Natasha’s experience at high school was somewhat harder. In terms of accessibility, Killarney Heights High School on Sydney’s northern beaches was good, in that there were lifts to the upstairs rooms and she had access to a school learning support officer. Yet despite the physical environment being set up reasonably well, “the biggest problem was the social isolation,” says Natasha.

While Natasha became friends with a group of five who also had disabilities, she didn’t have many outside of this. This was largely because of the school set up, with learning support officers hanging out in the library near them. “I mean, who wants to hang out with the teacher,” says Natasha.

To reduce the impacts of this social isolation, Natasha found a number of CPA’s youth programs, such as the Life Lab series, were integral in helping develop the social and practical skills she needed to transition successfully to uni.

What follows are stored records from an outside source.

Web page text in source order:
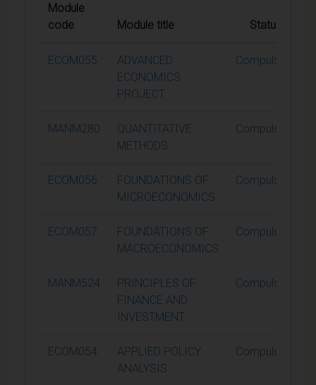
Module
code
Module title Status
ECOM055
ADVANCED
ECONOMICS
PROJECT
Compulsory
MANM280
QUANTITATIVE
METHODS
Compulsory
ECOM056
FOUNDATIONS OF
MICROECONOMICS
Compulsory
ECOM057
FOUNDATIONS OF
MACROECONOMICS
Compulsory
MANM524
PRINCIPLES OF
FINANCE AND
INVESTMENT
Compulsory
ECOM054
APPLIED POLICY
ANALYSIS
Compulsory
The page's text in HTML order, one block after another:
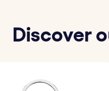
Discover
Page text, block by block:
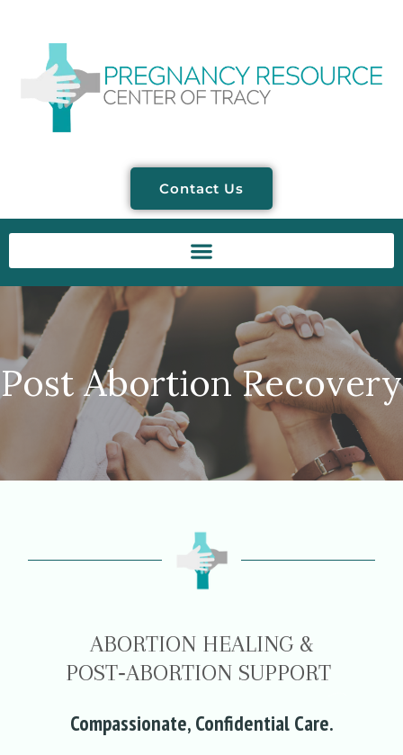
Contact Us
Post Abortion Recovery
ABORTION HEALING &
POST‑ABORTION SUPPORT
Compassionate, Confidential Care.
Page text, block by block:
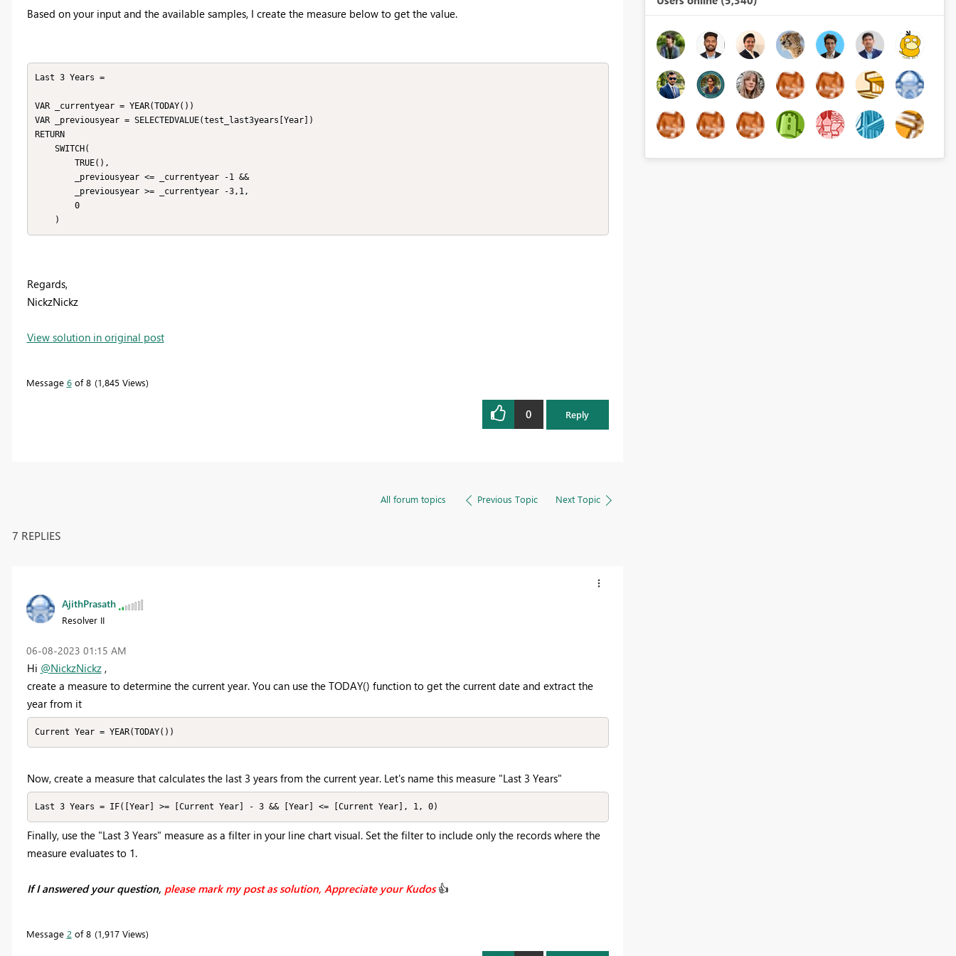
Based on your input and the available samples, I create the measure below to get the value.
Last 3 Years =
VAR _currentyear = YEAR(TODAY())
VAR _previousyear = SELECTEDVALUE(test_last3years[Year])
RETURN
    )
Regards,
NickzNickz
View solution in original post
Message 6of 8 1,845 Views
0 Reply
All forum topics Previous Topic Next Topic
7 REPLIES
AjithPrasath
Resolver II
‎06-08-2023 01:15 AM
Hi @NickzNickz,
create a measure to determine the current year. You can use the TODAY() function to get the current date and extract the
year from it
Current Year = YEAR(TODAY())
Now, create a measure that calculates the last 3 years from the current year. Let's name this measure "Last 3 Years"
Last 3 Years = IF([Year] >= [Current Year] - 3 && [Year] <= [Current Year], 1, 0)
Finally, use the "Last 3 Years" measure as a filter in your line chart visual. Set the filter to include only the records where the
measure evaluates to 1.
If I answered your question, please mark my post as solution, Appreciate your Kudos 👍
Message 2 of 8 1,917 Views

While discrimination was never a concern within her school, she did experience significant challenges with NSW Education Standards (NESA).

“We had to go tooth and nail up against NESA to get extra time in my HSC exams so a scribe could write down my answers,” says Natasha.

Before winning this battle, which she credits to her mum and school principal for fighting firmly on her behalf, the family endured several rounds of application and rejections.

It wasn’t until Professor Nadia Badawi provided an expert opinion on cerebral palsy that NESA eventually allowed Natasha the extra time. Unfortunately the decision wasn’t made in time to allow sufficient scribe training for her first year exams. Unsurprisingly, this made her first year of HSC exams extremely stressful, but the second year was no trouble once she had the extra time she needed. Natasha firmly believes that because of her disability, NESA underestimated her intellectual capacity and assumed the extra time wouldn’t result in any additional success.

“If we weren’t privileged enough to have Nadia as a contact, we don’t think they’d have changed their decision. We were lucky. It wasn’t planning or justice, it was knowing the right people at the right time.”

Sadly, Natasha wasn’t the first student with a disability to experience these difficulties. While three of her peers benefited from the changes she fought for, she knows other students graduating previously experienced similar problems. She’s delighted that she’s helped pave the way for better inclusion practices for future students.


Natasha’s advice: Know your rights and raise your voice

Natasha’s advice to teens with a disability is

“Your disability shouldn’t hinder where you want to go and what career you choose. We have to clear the path for those behind us.

Be aware of your rights. You’re not worth less than the person next to you if you’re in a wheelchair. You will have to raise your voice."

“It’s getting better slowly. As we get out there into the community, my generation are the first to hit hurdles and break down brick walls. The previous generation was hidden away in nursing homes.

If you’re born now your prospects are exponentially better - in therapy, treatment and social acceptance, than my age or older.”

As far as her hopes for the future go, Natasha’s aiming high. Her ultimate career goal would be to follow in the footsteps of Sarah McIntyre and Nadia, though she admits “that’s a way off.”

She’d also love the opportunity for her career in research to present travel opportunities, as it does for her mentors, Sarah McIntyre and Nadia Badawi.

When asked if she hopes to inspire other people living with a disability to pursue a career in research, she responds with a grin “someone has to be a trailblazer.